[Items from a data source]
*-*-*
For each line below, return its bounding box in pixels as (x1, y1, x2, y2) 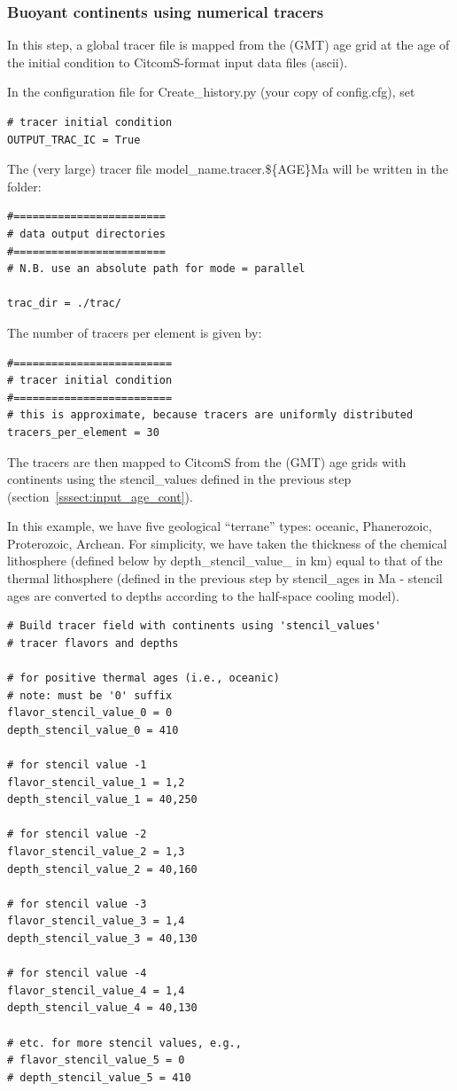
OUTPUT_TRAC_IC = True (7, 133, 141, 146)
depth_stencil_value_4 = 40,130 (7, 1001, 198, 1015)
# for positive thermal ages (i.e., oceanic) (7, 672, 280, 685)
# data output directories (7, 227, 166, 240)
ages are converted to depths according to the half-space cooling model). (7, 586, 399, 604)
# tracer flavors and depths (7, 636, 179, 650)
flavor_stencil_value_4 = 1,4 (7, 984, 185, 997)
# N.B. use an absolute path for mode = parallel (7, 262, 306, 276)
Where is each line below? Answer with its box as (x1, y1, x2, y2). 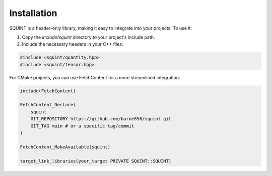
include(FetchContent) (20, 88, 76, 94)
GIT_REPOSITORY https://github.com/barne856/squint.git (30, 116, 172, 122)
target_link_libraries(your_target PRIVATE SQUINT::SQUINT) (20, 158, 172, 164)
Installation (9, 8, 57, 19)
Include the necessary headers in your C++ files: (22, 41, 123, 47)
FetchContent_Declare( (20, 102, 76, 108)
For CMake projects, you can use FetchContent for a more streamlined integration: (9, 74, 180, 80)
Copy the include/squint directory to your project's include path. (22, 34, 155, 40)
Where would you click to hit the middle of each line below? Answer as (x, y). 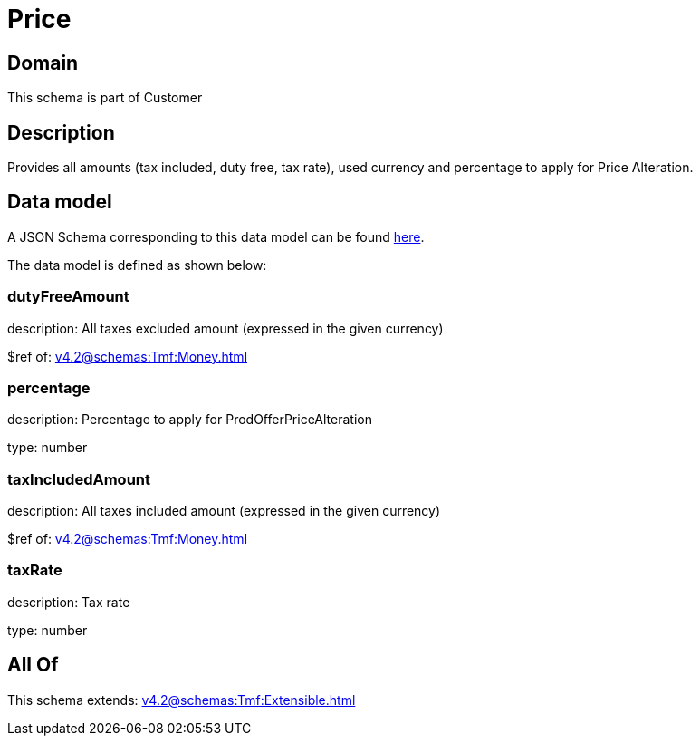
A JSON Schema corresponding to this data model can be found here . (216, 236)
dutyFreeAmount (68, 297)
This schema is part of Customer (105, 98)
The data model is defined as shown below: (137, 265)
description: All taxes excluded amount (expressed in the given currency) (225, 328)
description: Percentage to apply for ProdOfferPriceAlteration (190, 420)
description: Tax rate (69, 602)
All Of (33, 665)
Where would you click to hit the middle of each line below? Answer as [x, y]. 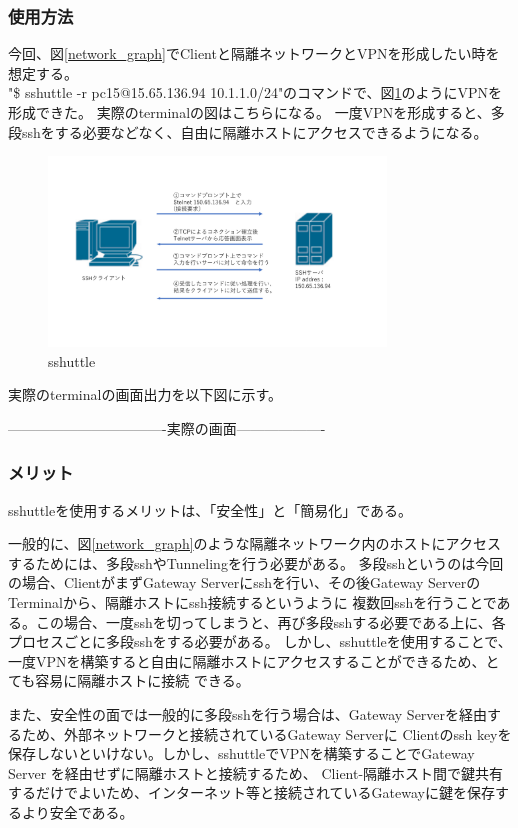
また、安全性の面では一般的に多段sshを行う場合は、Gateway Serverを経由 [248, 713]
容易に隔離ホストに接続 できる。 [142, 680]
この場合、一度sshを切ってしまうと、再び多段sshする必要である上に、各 [270, 621]
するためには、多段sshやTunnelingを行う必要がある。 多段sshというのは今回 [256, 562]
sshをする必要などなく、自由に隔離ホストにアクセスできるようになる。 [254, 131]
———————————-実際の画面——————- [167, 427]
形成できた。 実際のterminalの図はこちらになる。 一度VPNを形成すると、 [249, 112]
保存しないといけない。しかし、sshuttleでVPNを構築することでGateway [241, 753]
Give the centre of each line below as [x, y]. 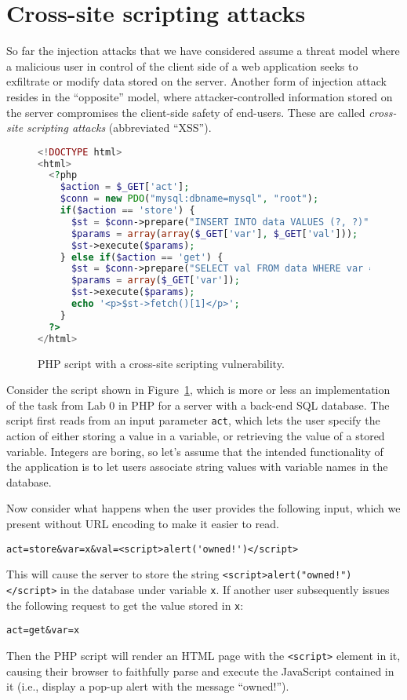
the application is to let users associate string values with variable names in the [197, 467]
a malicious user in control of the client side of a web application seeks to [182, 66]
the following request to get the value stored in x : [125, 605]
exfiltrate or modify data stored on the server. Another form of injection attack [197, 81]
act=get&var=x [43, 631]
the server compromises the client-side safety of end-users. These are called [186, 112]
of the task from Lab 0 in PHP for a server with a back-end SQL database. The [198, 405]
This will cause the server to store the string [113, 574]
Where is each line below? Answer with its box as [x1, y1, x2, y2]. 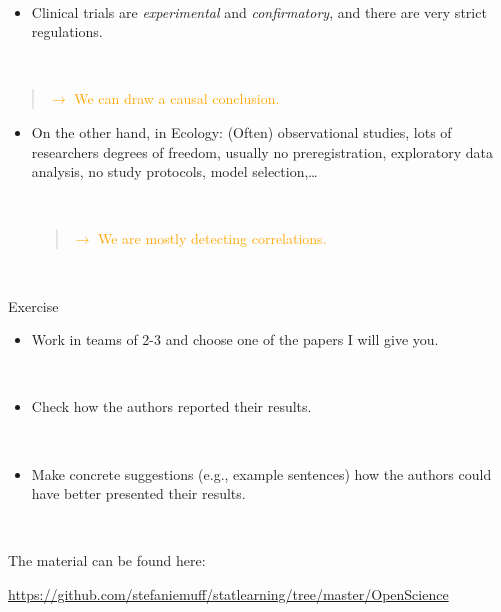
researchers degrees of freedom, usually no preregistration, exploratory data [31, 141, 494, 162]
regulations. [31, 21, 103, 42]
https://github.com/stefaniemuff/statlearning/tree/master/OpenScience [8, 583, 449, 604]
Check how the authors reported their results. [31, 396, 312, 417]
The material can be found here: [8, 550, 206, 571]
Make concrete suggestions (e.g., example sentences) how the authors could [31, 463, 492, 484]
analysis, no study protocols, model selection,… [31, 161, 318, 182]
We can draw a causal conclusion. [74, 88, 280, 109]
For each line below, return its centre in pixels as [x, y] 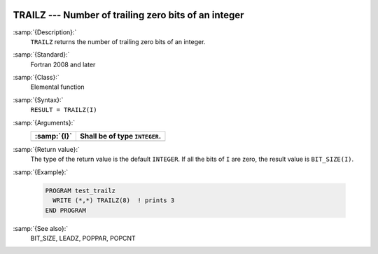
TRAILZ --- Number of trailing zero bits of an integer [128, 15]
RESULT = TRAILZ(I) [64, 110]
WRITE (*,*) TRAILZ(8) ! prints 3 [114, 200]
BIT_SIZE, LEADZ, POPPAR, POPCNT [83, 238]
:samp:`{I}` [54, 136]
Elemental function [57, 87]
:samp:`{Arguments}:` [44, 122]
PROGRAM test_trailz [80, 190]
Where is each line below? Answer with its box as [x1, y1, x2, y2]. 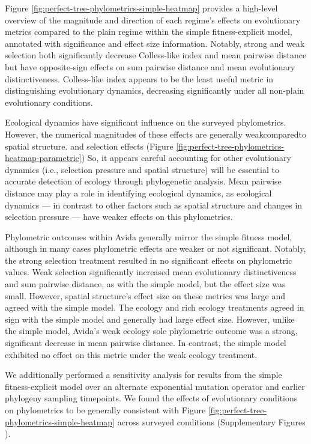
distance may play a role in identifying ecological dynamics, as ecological [5, 186, 272, 199]
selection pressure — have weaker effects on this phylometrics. [5, 210, 233, 223]
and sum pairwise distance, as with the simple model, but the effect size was [5, 278, 286, 290]
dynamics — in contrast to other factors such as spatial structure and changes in [5, 198, 303, 211]
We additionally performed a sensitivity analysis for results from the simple [5, 368, 282, 381]
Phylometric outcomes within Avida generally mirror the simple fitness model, [5, 230, 292, 243]
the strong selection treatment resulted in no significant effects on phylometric [5, 254, 292, 266]
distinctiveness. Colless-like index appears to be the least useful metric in [5, 72, 274, 85]
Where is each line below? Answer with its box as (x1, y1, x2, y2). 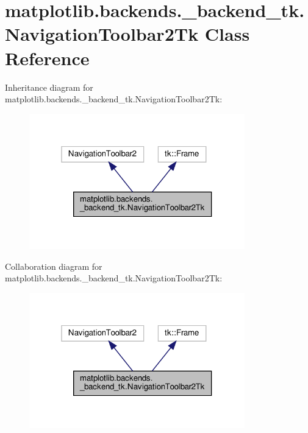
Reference (5, 45, 90, 70)
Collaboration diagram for (5, 259, 102, 272)
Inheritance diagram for (5, 80, 93, 93)
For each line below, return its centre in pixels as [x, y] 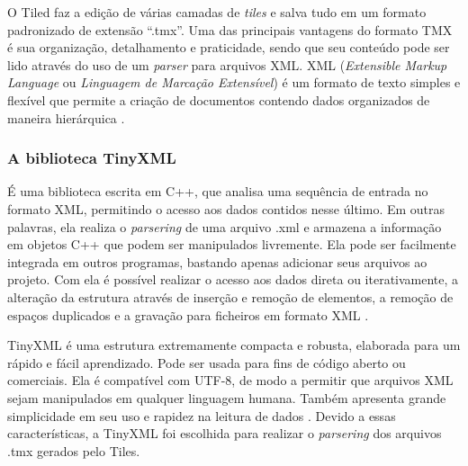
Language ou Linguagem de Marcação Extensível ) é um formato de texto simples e [234, 82]
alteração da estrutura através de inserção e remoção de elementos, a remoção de [230, 296]
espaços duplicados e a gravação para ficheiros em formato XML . [188, 314]
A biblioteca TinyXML [92, 158]
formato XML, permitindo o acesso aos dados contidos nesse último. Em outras [226, 208]
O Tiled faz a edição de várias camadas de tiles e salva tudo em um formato [217, 12]
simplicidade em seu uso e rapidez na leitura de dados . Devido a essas [202, 415]
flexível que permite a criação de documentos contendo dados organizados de [219, 99]
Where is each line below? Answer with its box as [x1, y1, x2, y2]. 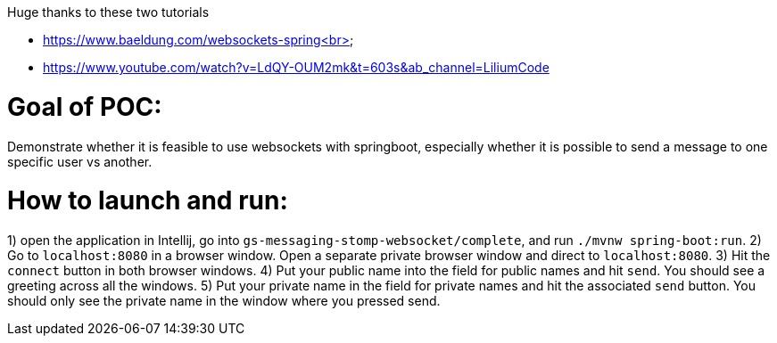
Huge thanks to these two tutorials [7, 4, 210, 20]
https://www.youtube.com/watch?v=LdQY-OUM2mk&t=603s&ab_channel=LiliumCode [43, 60, 550, 75]
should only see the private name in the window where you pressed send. [7, 293, 441, 308]
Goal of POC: [7, 91, 162, 122]
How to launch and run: [7, 185, 288, 216]
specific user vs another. [7, 153, 153, 169]
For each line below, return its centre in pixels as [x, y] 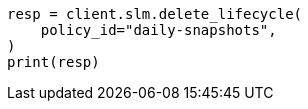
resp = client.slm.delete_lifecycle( [155, 14]
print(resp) [53, 62]
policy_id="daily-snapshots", [158, 30]
*-*-*
= Description of the task =
Because only one stretch of the records is wanted, please output the lines from the one holding "保存しないといけない。しかし、sshuttleでVPNを構築することでGateway [241, 753]" through the one holding "a malicious user" exactly, both included, and leave every picture out.

= Solution for this problem =
保存しないといけない。しかし、sshuttleでVPNを構築することでGateway [241, 753]
Give the centre of each line below as [x, y]. 
the application is to let users associate string values with variable names in the [197, 467]
a malicious user in control of the client side of a web application seeks to [182, 66]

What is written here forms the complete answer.